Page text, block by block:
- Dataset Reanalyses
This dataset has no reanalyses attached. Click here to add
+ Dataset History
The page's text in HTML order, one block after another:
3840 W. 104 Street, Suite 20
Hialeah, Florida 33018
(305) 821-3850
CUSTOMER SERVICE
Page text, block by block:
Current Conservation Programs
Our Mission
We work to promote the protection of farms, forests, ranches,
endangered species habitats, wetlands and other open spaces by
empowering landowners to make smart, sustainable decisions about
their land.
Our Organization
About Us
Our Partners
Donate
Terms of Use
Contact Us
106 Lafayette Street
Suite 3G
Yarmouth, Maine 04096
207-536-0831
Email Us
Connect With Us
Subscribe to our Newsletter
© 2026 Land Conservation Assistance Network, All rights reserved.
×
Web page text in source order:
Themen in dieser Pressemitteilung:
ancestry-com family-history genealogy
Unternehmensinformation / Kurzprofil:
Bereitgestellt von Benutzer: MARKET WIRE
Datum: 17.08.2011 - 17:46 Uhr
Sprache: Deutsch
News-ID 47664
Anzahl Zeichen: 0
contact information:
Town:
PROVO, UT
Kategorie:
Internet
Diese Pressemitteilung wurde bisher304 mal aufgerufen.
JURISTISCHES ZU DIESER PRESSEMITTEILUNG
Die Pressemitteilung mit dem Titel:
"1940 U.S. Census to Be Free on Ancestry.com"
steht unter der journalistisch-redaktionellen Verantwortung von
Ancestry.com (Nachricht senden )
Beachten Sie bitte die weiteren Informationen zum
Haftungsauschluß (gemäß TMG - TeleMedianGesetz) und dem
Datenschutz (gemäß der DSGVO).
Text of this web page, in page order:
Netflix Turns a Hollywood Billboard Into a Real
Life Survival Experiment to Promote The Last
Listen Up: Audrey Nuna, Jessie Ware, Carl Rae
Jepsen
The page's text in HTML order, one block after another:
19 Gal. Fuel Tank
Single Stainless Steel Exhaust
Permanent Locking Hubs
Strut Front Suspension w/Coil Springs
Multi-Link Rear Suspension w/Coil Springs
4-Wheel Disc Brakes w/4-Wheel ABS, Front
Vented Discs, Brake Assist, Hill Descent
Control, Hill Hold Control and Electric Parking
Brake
————————
**TASK DETAILS**
Whenever a line in the records above contains the string "Suspension", copy that line.

**RESPONSE FOR THIS EXERCISE**
Strut Front Suspension w/Coil Springs
Multi-Link Rear Suspension w/Coil Springs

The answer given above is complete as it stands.